“Oh, hello. ” She smiled. “No, I would know you two anywhere even though we never met.”
The twins looked at each other. Yes, it was a little bit strange that she would be speaking to people she didn’t know? Wasn’t it?
“Your love was all over her. I could feel it. So perfectly meant to be with the children. Why yes, it’s the red hair.”
Rosalind jolted and met my gaze. Who was she talking to? Did she think—or was she seeing?—my parents?
Barrett squeezed my hand tighter. “It’s okay. It really is,” he whispered. “Whatever is happening… it’s a good thing. I mean, I’d rather have people around me as this happened than not, even if it’s only in my head.”
That was true.
Dina had known loneliness when her parents died, for a little while. She had known it again when some of the people she was seeing now had perished in a car accident. But she was a Lent and they always turned up for one another, particularly when it mattered.
My first tear slipped out of my eyes, and I batted it away. This wasn’t about me. This was about Dina who had adopted me into her life last June and changed everything.
If I lived past my eighteenth birthday, it was quite literally because of her. If I got to love the four Lent brothers for the rest of my life, it was because of her. I had her diaries. I would do what she had asked me to do. It was the least I could do.
There wassilence in the kitchen except for the sounds of water dripping. Eventually someone—maybe Daniel—got up and messed with the faucet to make it stop.
“Someone has to write an obituary.” Kit looked at Rosalind and then over toward where I sat with my guys. “Julian, could you do that?”
He rapidly blinked. “What?”
“It’s four in the morning.” Rosalind touched Kit’s arm. “Let’s do this a little later today. Okay? Noon. Ask Jules at noon or later.”
He nodded. “Sure.”
There turned out to be a lot of things that had to happen after someone died. My father didn’t have an obituary, not really. A statement—two lines—of death in a local Colorado newspaper where we hadn’t been mentioned. That was because he wasn’t real, had been hiding who he was. My mother had one. Her family had done it. But it had been vague. If Julian wrote Dina’s obituary, it was going to be beautiful.

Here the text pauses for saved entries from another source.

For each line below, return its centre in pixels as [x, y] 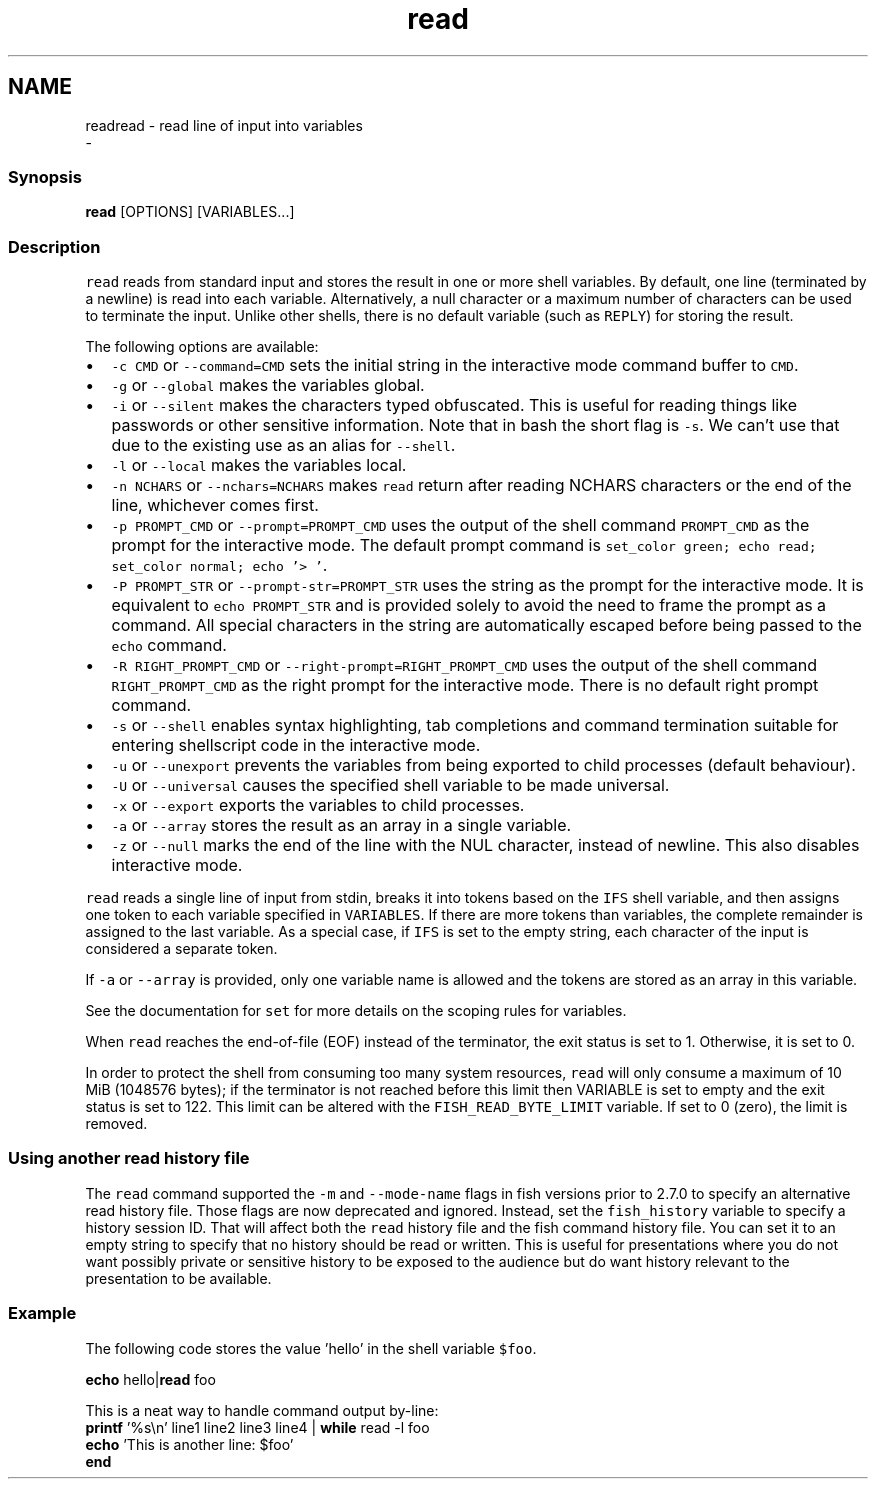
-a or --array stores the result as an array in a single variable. [341, 825]
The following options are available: [202, 347]
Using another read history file [129, 1158]
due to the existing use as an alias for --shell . [283, 445]
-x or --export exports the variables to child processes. [318, 805]
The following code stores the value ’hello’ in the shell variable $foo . [311, 1348]
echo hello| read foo [150, 1379]
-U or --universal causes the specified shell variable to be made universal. [390, 785]

“Sure, I’ll do it, Kit.” He nodded. “I may need to ask you for some details. Dates. Things like that.”
“Yep.”
We walked in silence back to our house. It was raining, a cool drip, and for once I didn’t mind it. My body was numb, and I could at least feel the coolness on my head.
“Anyone hungry?” I looked around, not really expecting a yes, and the shakes of their head confirmed it.
When we climbed into bed, I was between Phoenix and Barrett. Minutes passed and no one had spoken or fallen asleep. There was just oppressive silence in the room.
“I don’t think she expected this to happen so fast,” Julian whispered. “When she arrived she thought she’d have time. A little bit of it anyway but maybe it’s better.”
Maybe it was.
The night—or was it the day—ticked on.
I must have fallen asleep.We all did because I woke up and they were all still asleep. The clock read noon. The familiarsounds of the Lents sleeping were all around me. Phoenix’s hand was tangled in my hair, but he looked like he slept peacefully. Barrett had his legs over mine, essentially pinning me to the bed. He murmured in his sleep, which was probably what woke me. Sometimes he did that, and usually I slept through it but not this afternoon.
The twins snored on opposite sides of the other bed. They were really out. I stared at the ceiling. I could lie here, or I could get up and do what she asked me to do. I could read her journals.
Somehow I managed to get out from under Barrett and untangled myself from Phoenix without waking them. I went to the bathroom, cleaned up, and brewed coffee before I sat down to read. All of it felt mechanical, like I couldn’t think of anything except the actual movement I needed to do those things. I was a robot—I could perform tasks.
But I opened the journal and caught my breath. Could I actually do this? I hadn’t considered I might not be able to read her at all. She was gone. Okay. I was doing this. I just had to pull it together. That was all. I didn’t do grief well, and I was going to bet the Lents didn’t either. We were all kind of a mess on a good day. So I had to do this because the nicest woman I had ever known asked me to.
Of course she had been big on me not stressing myself out. Telling me not to read it during the summer when she wanted me to have fun. She might not insist on the day of her death that I open the journals and do this.
I steeled my shoulders. I could be a turtle, or I could take the world by the horns the way she would have. She’d learned to make it move for her. She was going to teach me how, and even though that hadn’t happened in person maybe she still could.
Okay. I was just going to do this.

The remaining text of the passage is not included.